=== AIM OF THE TASK ===
Scan the entries that follow and give only the number of lines containing "case".

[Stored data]
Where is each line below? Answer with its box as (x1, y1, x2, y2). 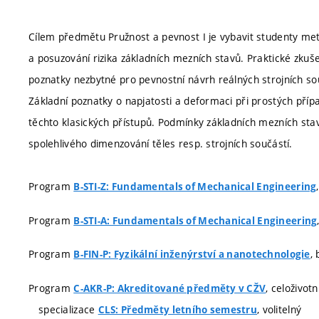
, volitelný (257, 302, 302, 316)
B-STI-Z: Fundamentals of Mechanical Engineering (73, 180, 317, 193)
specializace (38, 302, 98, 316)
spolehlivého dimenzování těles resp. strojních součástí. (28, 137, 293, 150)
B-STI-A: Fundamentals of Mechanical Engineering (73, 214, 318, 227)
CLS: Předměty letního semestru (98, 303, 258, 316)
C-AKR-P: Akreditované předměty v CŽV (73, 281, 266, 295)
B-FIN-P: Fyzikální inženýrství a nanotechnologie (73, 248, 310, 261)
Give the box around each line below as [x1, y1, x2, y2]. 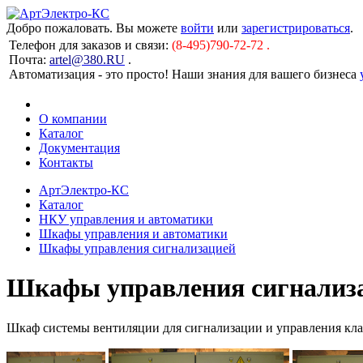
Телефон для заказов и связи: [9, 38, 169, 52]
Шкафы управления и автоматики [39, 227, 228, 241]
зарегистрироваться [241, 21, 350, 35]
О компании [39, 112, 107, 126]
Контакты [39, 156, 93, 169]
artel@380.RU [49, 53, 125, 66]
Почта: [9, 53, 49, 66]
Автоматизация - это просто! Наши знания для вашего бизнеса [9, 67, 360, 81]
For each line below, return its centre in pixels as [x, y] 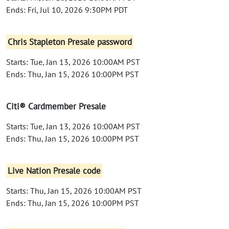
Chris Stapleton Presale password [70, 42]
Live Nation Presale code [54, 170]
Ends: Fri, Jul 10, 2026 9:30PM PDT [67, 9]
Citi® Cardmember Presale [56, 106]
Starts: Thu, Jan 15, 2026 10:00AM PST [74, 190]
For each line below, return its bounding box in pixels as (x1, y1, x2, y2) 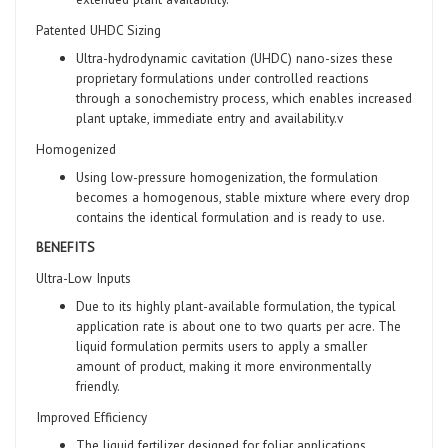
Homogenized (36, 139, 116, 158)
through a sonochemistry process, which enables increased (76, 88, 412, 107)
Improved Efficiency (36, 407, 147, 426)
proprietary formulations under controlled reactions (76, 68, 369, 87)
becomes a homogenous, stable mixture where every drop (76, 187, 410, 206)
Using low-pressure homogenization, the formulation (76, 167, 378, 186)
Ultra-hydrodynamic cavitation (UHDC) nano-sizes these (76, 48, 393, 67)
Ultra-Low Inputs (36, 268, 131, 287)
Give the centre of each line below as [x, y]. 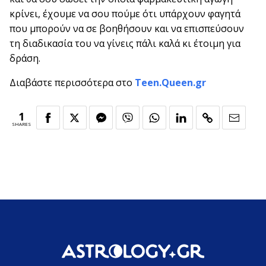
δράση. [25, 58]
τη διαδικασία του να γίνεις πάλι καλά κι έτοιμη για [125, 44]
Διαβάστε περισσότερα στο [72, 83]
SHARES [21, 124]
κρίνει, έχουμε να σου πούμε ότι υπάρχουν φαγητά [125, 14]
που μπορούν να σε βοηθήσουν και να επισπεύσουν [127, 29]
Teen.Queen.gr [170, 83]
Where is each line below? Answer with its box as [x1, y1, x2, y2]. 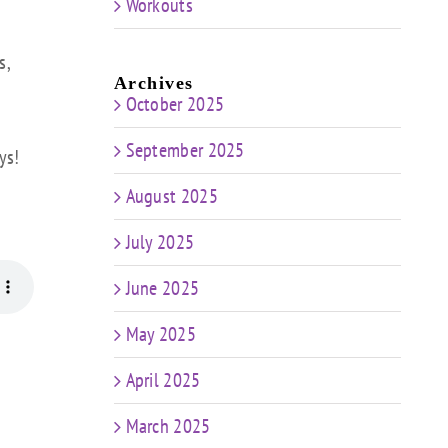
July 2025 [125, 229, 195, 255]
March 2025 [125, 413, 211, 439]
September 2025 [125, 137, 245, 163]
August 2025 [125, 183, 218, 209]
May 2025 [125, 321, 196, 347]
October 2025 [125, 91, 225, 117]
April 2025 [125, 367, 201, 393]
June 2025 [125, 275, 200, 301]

==

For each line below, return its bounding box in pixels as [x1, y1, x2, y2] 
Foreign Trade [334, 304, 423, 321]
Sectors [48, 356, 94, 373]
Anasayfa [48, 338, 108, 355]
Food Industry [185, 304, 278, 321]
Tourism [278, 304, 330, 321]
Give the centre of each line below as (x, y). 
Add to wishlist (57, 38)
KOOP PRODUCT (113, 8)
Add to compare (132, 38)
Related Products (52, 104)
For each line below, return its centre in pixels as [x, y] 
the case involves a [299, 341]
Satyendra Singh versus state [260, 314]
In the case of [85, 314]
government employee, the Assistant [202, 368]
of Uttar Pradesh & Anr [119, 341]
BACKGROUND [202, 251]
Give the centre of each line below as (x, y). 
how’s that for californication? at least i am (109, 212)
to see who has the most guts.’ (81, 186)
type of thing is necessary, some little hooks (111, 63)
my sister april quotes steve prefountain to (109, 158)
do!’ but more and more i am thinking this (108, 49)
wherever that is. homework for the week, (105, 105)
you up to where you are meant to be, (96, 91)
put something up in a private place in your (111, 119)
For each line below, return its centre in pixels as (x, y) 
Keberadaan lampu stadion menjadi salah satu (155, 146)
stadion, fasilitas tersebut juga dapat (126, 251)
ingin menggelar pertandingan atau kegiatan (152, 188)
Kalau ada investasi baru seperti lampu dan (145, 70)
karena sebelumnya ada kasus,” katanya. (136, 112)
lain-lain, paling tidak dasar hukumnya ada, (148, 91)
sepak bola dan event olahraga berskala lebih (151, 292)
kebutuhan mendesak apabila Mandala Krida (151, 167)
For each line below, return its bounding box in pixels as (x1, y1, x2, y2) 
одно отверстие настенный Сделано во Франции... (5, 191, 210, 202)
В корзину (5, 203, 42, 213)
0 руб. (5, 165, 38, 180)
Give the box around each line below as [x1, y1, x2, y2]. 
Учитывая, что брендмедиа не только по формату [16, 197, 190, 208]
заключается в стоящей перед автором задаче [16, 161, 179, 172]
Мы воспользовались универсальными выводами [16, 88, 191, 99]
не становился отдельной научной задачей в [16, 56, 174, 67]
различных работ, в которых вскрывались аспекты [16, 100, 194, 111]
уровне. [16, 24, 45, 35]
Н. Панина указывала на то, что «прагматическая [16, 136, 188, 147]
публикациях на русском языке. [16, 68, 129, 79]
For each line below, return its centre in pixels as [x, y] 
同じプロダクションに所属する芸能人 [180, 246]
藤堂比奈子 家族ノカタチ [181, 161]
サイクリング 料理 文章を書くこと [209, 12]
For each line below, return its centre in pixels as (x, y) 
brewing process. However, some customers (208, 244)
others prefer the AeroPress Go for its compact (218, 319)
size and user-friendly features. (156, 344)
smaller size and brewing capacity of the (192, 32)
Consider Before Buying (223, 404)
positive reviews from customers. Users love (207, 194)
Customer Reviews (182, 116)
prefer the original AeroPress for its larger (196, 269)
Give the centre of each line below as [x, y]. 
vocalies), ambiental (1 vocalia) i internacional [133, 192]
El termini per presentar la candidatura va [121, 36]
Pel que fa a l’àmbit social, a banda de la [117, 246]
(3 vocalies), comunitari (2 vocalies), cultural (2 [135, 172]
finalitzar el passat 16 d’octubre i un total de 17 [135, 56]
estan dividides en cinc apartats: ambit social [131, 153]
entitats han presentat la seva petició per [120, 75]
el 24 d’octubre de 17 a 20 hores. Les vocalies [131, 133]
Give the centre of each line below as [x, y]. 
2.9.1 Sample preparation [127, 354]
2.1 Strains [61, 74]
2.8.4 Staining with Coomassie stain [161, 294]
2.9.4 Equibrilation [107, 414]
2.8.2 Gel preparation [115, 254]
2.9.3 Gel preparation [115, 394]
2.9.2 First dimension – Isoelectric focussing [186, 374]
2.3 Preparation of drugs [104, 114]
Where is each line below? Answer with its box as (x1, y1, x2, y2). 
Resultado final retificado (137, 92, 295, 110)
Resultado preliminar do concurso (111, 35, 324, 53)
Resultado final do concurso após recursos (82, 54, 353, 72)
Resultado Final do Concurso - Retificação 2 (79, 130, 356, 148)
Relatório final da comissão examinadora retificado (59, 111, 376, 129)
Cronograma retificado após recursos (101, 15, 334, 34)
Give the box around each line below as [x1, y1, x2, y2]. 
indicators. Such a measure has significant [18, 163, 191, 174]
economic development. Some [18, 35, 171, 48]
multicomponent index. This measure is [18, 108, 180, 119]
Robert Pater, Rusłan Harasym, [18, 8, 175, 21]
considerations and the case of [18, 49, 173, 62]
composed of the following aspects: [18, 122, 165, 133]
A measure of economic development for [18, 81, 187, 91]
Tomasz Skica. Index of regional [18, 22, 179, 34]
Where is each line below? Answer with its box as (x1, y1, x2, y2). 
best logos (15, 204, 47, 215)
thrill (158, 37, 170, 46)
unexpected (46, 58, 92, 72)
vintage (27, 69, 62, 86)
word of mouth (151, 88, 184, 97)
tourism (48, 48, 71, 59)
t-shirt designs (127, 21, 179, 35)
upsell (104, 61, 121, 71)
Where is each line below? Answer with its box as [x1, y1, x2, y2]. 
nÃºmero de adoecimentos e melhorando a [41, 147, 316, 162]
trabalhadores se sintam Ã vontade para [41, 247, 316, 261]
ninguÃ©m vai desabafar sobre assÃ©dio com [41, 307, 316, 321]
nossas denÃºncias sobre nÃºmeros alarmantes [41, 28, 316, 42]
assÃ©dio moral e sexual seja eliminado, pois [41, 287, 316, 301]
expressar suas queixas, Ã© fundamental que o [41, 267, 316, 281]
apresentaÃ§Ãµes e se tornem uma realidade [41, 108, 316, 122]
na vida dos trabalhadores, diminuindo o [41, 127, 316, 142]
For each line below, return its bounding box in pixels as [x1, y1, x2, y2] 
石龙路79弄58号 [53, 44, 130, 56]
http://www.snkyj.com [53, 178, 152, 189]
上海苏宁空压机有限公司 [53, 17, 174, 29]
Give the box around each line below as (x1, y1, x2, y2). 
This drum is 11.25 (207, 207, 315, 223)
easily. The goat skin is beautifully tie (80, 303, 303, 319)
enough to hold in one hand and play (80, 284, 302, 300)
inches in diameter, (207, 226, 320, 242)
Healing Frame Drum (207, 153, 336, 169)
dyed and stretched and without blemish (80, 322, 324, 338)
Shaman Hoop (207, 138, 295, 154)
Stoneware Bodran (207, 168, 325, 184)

* * *

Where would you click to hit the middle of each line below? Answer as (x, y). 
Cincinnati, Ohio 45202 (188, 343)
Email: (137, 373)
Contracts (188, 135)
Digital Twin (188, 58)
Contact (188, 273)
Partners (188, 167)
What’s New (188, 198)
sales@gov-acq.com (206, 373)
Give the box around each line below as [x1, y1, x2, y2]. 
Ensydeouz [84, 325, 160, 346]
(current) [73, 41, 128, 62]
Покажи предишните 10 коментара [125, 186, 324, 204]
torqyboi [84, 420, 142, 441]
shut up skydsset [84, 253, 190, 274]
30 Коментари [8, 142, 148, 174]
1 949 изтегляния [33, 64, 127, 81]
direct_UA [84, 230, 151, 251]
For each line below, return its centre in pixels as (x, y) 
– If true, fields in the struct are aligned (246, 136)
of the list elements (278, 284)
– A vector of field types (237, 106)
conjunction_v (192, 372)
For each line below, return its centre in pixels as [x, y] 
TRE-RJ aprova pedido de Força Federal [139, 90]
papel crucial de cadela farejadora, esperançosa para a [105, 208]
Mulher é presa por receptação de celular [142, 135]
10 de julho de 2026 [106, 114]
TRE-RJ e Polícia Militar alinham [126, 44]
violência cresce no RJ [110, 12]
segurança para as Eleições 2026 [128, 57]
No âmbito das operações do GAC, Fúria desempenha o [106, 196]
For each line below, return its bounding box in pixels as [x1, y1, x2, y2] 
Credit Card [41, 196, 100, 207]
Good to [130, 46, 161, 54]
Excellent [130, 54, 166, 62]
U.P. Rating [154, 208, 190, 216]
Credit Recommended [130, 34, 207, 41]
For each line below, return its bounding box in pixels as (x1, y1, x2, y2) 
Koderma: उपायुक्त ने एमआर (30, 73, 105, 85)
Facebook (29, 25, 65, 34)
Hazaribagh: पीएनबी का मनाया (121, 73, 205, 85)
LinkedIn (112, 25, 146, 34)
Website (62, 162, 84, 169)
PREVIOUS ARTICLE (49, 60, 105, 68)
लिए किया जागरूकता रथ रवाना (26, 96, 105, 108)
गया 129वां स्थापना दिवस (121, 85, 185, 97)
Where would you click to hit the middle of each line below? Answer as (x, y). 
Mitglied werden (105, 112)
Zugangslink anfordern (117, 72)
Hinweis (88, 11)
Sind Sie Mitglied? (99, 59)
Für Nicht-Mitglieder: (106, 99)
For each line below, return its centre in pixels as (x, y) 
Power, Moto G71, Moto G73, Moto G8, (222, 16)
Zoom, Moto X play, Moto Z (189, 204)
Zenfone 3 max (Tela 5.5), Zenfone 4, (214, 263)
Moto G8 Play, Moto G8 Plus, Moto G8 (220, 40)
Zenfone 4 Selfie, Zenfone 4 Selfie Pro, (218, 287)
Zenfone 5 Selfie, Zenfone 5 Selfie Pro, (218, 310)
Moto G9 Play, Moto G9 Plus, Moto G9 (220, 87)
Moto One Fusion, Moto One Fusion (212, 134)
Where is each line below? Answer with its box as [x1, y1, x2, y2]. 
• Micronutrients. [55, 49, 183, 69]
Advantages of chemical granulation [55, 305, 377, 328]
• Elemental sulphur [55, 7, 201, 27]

=== EXERCISE SOLUTION ===
3